### SUPPLIED ENTRIES
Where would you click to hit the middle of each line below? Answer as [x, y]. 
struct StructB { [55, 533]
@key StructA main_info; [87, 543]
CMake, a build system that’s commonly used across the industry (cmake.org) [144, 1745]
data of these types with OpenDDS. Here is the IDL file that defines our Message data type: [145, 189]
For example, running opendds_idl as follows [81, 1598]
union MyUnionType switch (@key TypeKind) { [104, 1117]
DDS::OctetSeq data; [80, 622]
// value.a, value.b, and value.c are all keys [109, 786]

---

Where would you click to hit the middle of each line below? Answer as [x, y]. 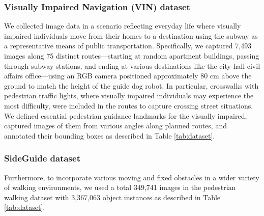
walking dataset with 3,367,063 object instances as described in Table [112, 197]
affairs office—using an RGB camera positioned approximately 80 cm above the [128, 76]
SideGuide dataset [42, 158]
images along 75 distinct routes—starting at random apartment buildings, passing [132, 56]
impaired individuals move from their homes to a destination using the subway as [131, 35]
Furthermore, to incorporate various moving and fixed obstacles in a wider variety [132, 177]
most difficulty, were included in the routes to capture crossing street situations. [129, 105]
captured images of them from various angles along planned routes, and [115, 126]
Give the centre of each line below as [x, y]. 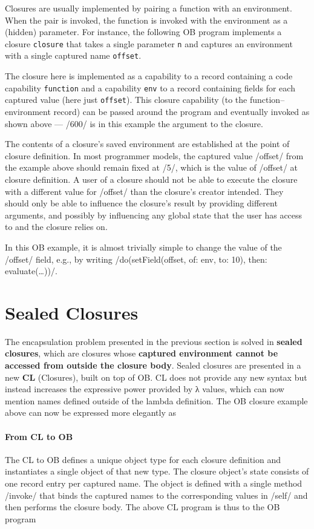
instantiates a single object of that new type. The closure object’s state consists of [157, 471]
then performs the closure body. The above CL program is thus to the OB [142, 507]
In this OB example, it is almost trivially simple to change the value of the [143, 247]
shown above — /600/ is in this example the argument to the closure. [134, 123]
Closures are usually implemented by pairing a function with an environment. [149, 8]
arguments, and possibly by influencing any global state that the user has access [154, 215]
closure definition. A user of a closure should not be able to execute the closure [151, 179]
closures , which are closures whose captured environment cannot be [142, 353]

### PROBLEM REQUIREMENTS
From the records above, give again exactly the lines running from the line with "For example, running" to the line with "keys [109, 786]", inclusive.

### WRITTEN ANSWER
For example, running opendds_idl as follows [81, 1598]
union MyUnionType switch (@key TypeKind) { [104, 1117]
DDS::OctetSeq data; [80, 622]
// value.a, value.b, and value.c are all keys [109, 786]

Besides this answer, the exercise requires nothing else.